[Records contained in a dataset]
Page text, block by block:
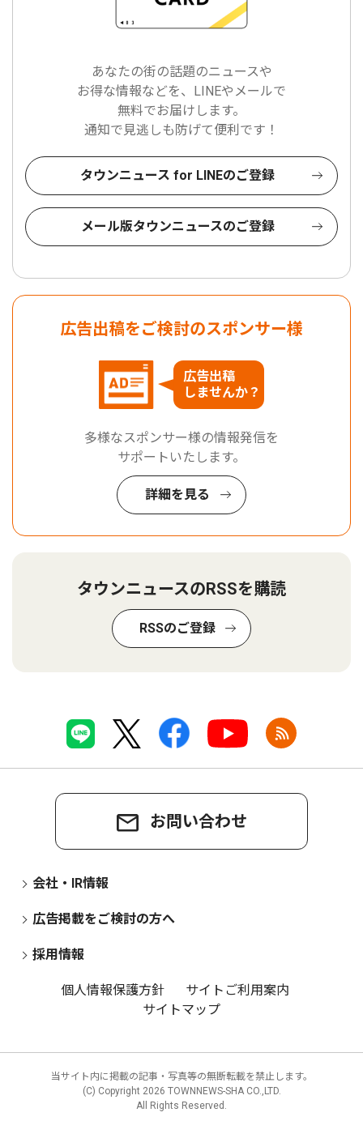
あなたの街の話題のニュースや
お得な情報などを、LINEやメールで
無料でお届けします。
通知で見逃しも防げて便利です！
タウンニュース for LINEのご登録
メール版タウンニュースのご登録
広告出稿をご検討のスポンサー様
広告出稿
しませんか？
多様なスポンサー様の情報発信を
サポートいたします。
詳細を見る
タウンニュースのRSSを購読
RSSのご登録
お問い合わせ
会社・IR情報
広告掲載をご検討の方へ
採用情報
個人情報保護方針
サイトご利用案内
サイトマップ
当サイト内に掲載の記事・写真等の無断転載を禁止します。
(C) Copyright 2026 TOWNNEWS-SHA CO.,LTD.
All Rights Reserved.
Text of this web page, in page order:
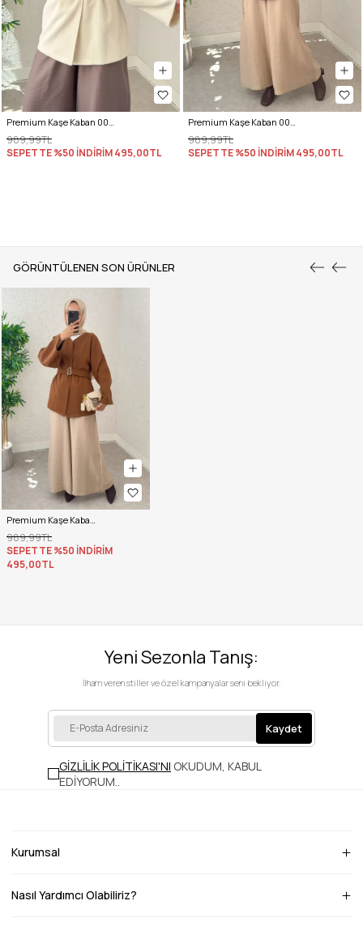
GÖRÜNTÜLENEN SON ÜRÜNLER
Premium Kaşe Kaban 0019 - TABA
989,99TL
SEPETTE %50 İNDİRİM
495,00TL
989,99TL
SEPETTE %50 İNDİRİM495,00TL
989,99TL
SEPETTE %50 İNDİRİM495,00TL
Yeni Sezonla Tanış:
İlham veren stiller ve özel kampanyalar seni bekliyor.
Kaydet
GİZLİLİK POLİTİKASI'NI OKUDUM, KABUL
EDİYORUM..
Kurumsal
Nasıl Yardımcı Olabiliriz?

PROBLEM>
Give the lines exactly, from the first line of the entries to the line with "Text of this", both ends included. Skip the pictures.

OUTPUT>
Page text, block by block:
あなたの街の話題のニュースや
お得な情報などを、LINEやメールで
無料でお届けします。
通知で見逃しも防げて便利です！
タウンニュース for LINEのご登録
メール版タウンニュースのご登録
広告出稿をご検討のスポンサー様
広告出稿
しませんか？
多様なスポンサー様の情報発信を
サポートいたします。
詳細を見る
タウンニュースのRSSを購読
RSSのご登録
お問い合わせ
会社・IR情報
広告掲載をご検討の方へ
採用情報
個人情報保護方針
サイトご利用案内
サイトマップ
当サイト内に掲載の記事・写真等の無断転載を禁止します。
(C) Copyright 2026 TOWNNEWS-SHA CO.,LTD.
All Rights Reserved.
Text of this web page, in page order:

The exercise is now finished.